Problem to solve:
Write out the records below once more, exactly as they stand.
○ ○ ○ ○ ○ ○ ○
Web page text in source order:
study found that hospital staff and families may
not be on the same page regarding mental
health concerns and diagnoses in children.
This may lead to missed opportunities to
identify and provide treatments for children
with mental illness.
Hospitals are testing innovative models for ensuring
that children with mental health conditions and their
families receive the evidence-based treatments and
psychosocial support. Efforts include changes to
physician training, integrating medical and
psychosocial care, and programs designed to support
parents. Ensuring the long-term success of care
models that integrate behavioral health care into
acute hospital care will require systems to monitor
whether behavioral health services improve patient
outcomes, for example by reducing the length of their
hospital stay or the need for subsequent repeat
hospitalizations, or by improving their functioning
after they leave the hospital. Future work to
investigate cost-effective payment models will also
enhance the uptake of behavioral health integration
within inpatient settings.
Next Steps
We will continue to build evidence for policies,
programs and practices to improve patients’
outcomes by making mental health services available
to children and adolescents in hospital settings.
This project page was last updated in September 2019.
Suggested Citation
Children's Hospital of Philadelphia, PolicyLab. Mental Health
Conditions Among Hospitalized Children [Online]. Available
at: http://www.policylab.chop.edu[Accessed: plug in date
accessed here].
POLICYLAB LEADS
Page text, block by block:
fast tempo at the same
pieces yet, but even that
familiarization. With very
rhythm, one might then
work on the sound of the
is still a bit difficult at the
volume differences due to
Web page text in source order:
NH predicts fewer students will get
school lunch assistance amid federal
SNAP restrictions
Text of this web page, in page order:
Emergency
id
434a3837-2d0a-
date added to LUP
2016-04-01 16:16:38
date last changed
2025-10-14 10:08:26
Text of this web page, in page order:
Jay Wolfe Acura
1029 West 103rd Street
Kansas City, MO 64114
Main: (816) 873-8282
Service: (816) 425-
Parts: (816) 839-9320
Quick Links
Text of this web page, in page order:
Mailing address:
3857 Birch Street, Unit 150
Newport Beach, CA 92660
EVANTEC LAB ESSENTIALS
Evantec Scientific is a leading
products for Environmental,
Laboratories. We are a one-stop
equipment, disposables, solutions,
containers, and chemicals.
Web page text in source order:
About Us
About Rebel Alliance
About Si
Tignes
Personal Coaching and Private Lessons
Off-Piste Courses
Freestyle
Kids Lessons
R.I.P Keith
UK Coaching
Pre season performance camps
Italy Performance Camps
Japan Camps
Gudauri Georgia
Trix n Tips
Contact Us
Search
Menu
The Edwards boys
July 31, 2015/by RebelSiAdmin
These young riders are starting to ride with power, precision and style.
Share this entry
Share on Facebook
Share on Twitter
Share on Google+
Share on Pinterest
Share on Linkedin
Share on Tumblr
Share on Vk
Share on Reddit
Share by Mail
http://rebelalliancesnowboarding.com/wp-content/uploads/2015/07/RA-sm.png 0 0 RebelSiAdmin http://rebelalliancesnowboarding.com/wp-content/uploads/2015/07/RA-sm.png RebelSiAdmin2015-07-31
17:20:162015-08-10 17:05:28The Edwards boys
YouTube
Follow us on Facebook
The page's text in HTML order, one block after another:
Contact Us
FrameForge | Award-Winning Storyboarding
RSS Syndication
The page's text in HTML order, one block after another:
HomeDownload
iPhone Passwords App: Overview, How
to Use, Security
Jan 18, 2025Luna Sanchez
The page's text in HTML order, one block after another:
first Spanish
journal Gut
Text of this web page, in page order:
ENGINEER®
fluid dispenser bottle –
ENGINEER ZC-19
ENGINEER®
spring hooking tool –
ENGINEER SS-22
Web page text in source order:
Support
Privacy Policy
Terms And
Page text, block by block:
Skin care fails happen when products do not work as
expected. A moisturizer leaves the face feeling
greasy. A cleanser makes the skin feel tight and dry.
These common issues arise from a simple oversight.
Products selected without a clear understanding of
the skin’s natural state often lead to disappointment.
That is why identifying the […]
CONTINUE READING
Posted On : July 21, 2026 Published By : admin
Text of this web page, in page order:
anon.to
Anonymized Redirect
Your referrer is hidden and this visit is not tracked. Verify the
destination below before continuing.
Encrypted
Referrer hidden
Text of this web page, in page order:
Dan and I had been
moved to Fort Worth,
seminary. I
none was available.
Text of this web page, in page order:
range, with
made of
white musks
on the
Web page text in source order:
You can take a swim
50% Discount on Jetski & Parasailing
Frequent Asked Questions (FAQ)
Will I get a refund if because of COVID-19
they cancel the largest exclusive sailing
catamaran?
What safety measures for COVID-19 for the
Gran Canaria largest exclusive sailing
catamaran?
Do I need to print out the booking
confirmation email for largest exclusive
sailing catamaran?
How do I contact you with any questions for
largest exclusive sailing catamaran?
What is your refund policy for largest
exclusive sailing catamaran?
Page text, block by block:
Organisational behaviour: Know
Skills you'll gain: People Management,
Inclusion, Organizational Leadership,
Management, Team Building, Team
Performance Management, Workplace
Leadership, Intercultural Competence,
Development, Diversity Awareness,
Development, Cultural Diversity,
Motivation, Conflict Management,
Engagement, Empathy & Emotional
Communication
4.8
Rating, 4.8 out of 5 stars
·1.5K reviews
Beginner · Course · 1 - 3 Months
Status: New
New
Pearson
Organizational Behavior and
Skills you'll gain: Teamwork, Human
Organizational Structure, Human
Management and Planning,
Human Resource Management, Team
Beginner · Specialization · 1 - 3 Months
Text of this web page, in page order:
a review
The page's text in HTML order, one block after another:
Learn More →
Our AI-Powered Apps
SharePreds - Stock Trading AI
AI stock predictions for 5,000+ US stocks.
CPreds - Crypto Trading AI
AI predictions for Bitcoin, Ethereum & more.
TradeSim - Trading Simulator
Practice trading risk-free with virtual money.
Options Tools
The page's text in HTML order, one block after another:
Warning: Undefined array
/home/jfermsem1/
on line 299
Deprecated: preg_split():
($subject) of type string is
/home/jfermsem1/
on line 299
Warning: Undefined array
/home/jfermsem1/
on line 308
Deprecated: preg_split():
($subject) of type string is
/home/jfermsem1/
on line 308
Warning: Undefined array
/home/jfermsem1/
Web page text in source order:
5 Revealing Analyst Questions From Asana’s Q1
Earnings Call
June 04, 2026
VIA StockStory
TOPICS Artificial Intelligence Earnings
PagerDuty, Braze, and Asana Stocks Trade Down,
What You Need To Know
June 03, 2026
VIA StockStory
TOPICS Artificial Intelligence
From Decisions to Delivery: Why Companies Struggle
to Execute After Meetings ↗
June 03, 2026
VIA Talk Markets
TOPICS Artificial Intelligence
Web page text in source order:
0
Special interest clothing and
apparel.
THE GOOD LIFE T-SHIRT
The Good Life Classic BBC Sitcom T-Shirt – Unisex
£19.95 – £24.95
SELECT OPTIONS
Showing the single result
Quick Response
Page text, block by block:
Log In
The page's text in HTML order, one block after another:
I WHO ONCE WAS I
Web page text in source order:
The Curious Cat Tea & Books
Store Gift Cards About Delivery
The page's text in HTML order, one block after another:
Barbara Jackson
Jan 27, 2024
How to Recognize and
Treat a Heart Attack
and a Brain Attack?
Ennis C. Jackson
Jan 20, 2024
○ ○ ○ ○ ○ ○ ○
Solution to this problem:
Web page text in source order:
study found that hospital staff and families may
not be on the same page regarding mental
health concerns and diagnoses in children.
This may lead to missed opportunities to
identify and provide treatments for children
with mental illness.
Hospitals are testing innovative models for ensuring
that children with mental health conditions and their
families receive the evidence-based treatments and
psychosocial support. Efforts include changes to
physician training, integrating medical and
psychosocial care, and programs designed to support
parents. Ensuring the long-term success of care
models that integrate behavioral health care into
acute hospital care will require systems to monitor
whether behavioral health services improve patient
outcomes, for example by reducing the length of their
hospital stay or the need for subsequent repeat
hospitalizations, or by improving their functioning
after they leave the hospital. Future work to
investigate cost-effective payment models will also
enhance the uptake of behavioral health integration
within inpatient settings.
Next Steps
We will continue to build evidence for policies,
programs and practices to improve patients’
outcomes by making mental health services available
to children and adolescents in hospital settings.
This project page was last updated in September 2019.
Suggested Citation
Children's Hospital of Philadelphia, PolicyLab. Mental Health
Conditions Among Hospitalized Children [Online]. Available
at: http://www.policylab.chop.edu[Accessed: plug in date
accessed here].
POLICYLAB LEADS
Page text, block by block:
fast tempo at the same
pieces yet, but even that
familiarization. With very
rhythm, one might then
work on the sound of the
is still a bit difficult at the
volume differences due to
Web page text in source order:
NH predicts fewer students will get
school lunch assistance amid federal
SNAP restrictions
Text of this web page, in page order:
Emergency
id
434a3837-2d0a-
date added to LUP
2016-04-01 16:16:38
date last changed
2025-10-14 10:08:26
Text of this web page, in page order:
Jay Wolfe Acura
1029 West 103rd Street
Kansas City, MO 64114
Main: (816) 873-8282
Service: (816) 425-
Parts: (816) 839-9320
Quick Links
Text of this web page, in page order:
Mailing address:
3857 Birch Street, Unit 150
Newport Beach, CA 92660
EVANTEC LAB ESSENTIALS
Evantec Scientific is a leading
products for Environmental,
Laboratories. We are a one-stop
equipment, disposables, solutions,
containers, and chemicals.
Web page text in source order:
About Us
About Rebel Alliance
About Si
Tignes
Personal Coaching and Private Lessons
Off-Piste Courses
Freestyle
Kids Lessons
R.I.P Keith
UK Coaching
Pre season performance camps
Italy Performance Camps
Japan Camps
Gudauri Georgia
Trix n Tips
Contact Us
Search
Menu
The Edwards boys
July 31, 2015/by RebelSiAdmin
These young riders are starting to ride with power, precision and style.
Share this entry
Share on Facebook
Share on Twitter
Share on Google+
Share on Pinterest
Share on Linkedin
Share on Tumblr
Share on Vk
Share on Reddit
Share by Mail
http://rebelalliancesnowboarding.com/wp-content/uploads/2015/07/RA-sm.png 0 0 RebelSiAdmin http://rebelalliancesnowboarding.com/wp-content/uploads/2015/07/RA-sm.png RebelSiAdmin2015-07-31
17:20:162015-08-10 17:05:28The Edwards boys
YouTube
Follow us on Facebook
The page's text in HTML order, one block after another:
Contact Us
FrameForge | Award-Winning Storyboarding
RSS Syndication
The page's text in HTML order, one block after another:
HomeDownload
iPhone Passwords App: Overview, How
to Use, Security
Jan 18, 2025Luna Sanchez
The page's text in HTML order, one block after another:
first Spanish
journal Gut
Text of this web page, in page order:
ENGINEER®
fluid dispenser bottle –
ENGINEER ZC-19
ENGINEER®
spring hooking tool –
ENGINEER SS-22
Web page text in source order:
Support
Privacy Policy
Terms And
Page text, block by block:
Skin care fails happen when products do not work as
expected. A moisturizer leaves the face feeling
greasy. A cleanser makes the skin feel tight and dry.
These common issues arise from a simple oversight.
Products selected without a clear understanding of
the skin’s natural state often lead to disappointment.
That is why identifying the […]
CONTINUE READING
Posted On : July 21, 2026 Published By : admin
Text of this web page, in page order:
anon.to
Anonymized Redirect
Your referrer is hidden and this visit is not tracked. Verify the
destination below before continuing.
Encrypted
Referrer hidden
Text of this web page, in page order:
Dan and I had been
moved to Fort Worth,
seminary. I
none was available.
Text of this web page, in page order:
range, with
made of
white musks
on the
Web page text in source order:
You can take a swim
50% Discount on Jetski & Parasailing
Frequent Asked Questions (FAQ)
Will I get a refund if because of COVID-19
they cancel the largest exclusive sailing
catamaran?
What safety measures for COVID-19 for the
Gran Canaria largest exclusive sailing
catamaran?
Do I need to print out the booking
confirmation email for largest exclusive
sailing catamaran?
How do I contact you with any questions for
largest exclusive sailing catamaran?
What is your refund policy for largest
exclusive sailing catamaran?
Page text, block by block:
Organisational behaviour: Know
Skills you'll gain: People Management,
Inclusion, Organizational Leadership,
Management, Team Building, Team
Performance Management, Workplace
Leadership, Intercultural Competence,
Development, Diversity Awareness,
Development, Cultural Diversity,
Motivation, Conflict Management,
Engagement, Empathy & Emotional
Communication
4.8
Rating, 4.8 out of 5 stars
·1.5K reviews
Beginner · Course · 1 - 3 Months
Status: New
New
Pearson
Organizational Behavior and
Skills you'll gain: Teamwork, Human
Organizational Structure, Human
Management and Planning,
Human Resource Management, Team
Beginner · Specialization · 1 - 3 Months
Text of this web page, in page order:
a review
The page's text in HTML order, one block after another:
Learn More →
Our AI-Powered Apps
SharePreds - Stock Trading AI
AI stock predictions for 5,000+ US stocks.
CPreds - Crypto Trading AI
AI predictions for Bitcoin, Ethereum & more.
TradeSim - Trading Simulator
Practice trading risk-free with virtual money.
Options Tools
The page's text in HTML order, one block after another:
Warning: Undefined array
/home/jfermsem1/
on line 299
Deprecated: preg_split():
($subject) of type string is
/home/jfermsem1/
on line 299
Warning: Undefined array
/home/jfermsem1/
on line 308
Deprecated: preg_split():
($subject) of type string is
/home/jfermsem1/
on line 308
Warning: Undefined array
/home/jfermsem1/
Web page text in source order:
5 Revealing Analyst Questions From Asana’s Q1
Earnings Call
June 04, 2026
VIA StockStory
TOPICS Artificial Intelligence Earnings
PagerDuty, Braze, and Asana Stocks Trade Down,
What You Need To Know
June 03, 2026
VIA StockStory
TOPICS Artificial Intelligence
From Decisions to Delivery: Why Companies Struggle
to Execute After Meetings ↗
June 03, 2026
VIA Talk Markets
TOPICS Artificial Intelligence
Web page text in source order:
0
Special interest clothing and
apparel.
THE GOOD LIFE T-SHIRT
The Good Life Classic BBC Sitcom T-Shirt – Unisex
£19.95 – £24.95
SELECT OPTIONS
Showing the single result
Quick Response
Page text, block by block:
Log In
The page's text in HTML order, one block after another:
I WHO ONCE WAS I
Web page text in source order:
The Curious Cat Tea & Books
Store Gift Cards About Delivery
The page's text in HTML order, one block after another:
Barbara Jackson
Jan 27, 2024
How to Recognize and
Treat a Heart Attack
and a Brain Attack?
Ennis C. Jackson
Jan 20, 2024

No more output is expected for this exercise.